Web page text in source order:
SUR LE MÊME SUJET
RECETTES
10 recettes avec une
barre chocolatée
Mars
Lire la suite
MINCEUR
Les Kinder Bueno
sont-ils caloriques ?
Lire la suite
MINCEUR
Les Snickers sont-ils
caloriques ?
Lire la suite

++++++++++++++++++++

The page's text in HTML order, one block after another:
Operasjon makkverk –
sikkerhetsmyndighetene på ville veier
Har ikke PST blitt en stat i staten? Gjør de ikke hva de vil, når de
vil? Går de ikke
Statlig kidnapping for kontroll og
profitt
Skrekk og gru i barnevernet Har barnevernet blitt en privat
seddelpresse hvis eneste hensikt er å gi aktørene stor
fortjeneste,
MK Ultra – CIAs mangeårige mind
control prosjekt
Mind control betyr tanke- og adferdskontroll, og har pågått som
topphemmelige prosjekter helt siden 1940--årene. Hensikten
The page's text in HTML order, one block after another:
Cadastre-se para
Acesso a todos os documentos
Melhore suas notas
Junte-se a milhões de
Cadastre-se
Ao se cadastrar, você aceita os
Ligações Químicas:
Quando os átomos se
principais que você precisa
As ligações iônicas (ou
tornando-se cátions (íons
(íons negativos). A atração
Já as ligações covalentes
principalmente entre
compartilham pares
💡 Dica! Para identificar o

++++++++++++++++++++

In the material above, transcribe exactly the lines beginning at the one with "Har ikke PST" and ending at the one with "Para identificar o", both included.

### Problem solution
Har ikke PST blitt en stat i staten? Gjør de ikke hva de vil, når de
vil? Går de ikke
Statlig kidnapping for kontroll og
profitt
Skrekk og gru i barnevernet Har barnevernet blitt en privat
seddelpresse hvis eneste hensikt er å gi aktørene stor
fortjeneste,
MK Ultra – CIAs mangeårige mind
control prosjekt
Mind control betyr tanke- og adferdskontroll, og har pågått som
topphemmelige prosjekter helt siden 1940--årene. Hensikten
The page's text in HTML order, one block after another:
Cadastre-se para
Acesso a todos os documentos
Melhore suas notas
Junte-se a milhões de
Cadastre-se
Ao se cadastrar, você aceita os
Ligações Químicas:
Quando os átomos se
principais que você precisa
As ligações iônicas (ou
tornando-se cátions (íons
(íons negativos). A atração
Já as ligações covalentes
principalmente entre
compartilham pares
💡 Dica! Para identificar o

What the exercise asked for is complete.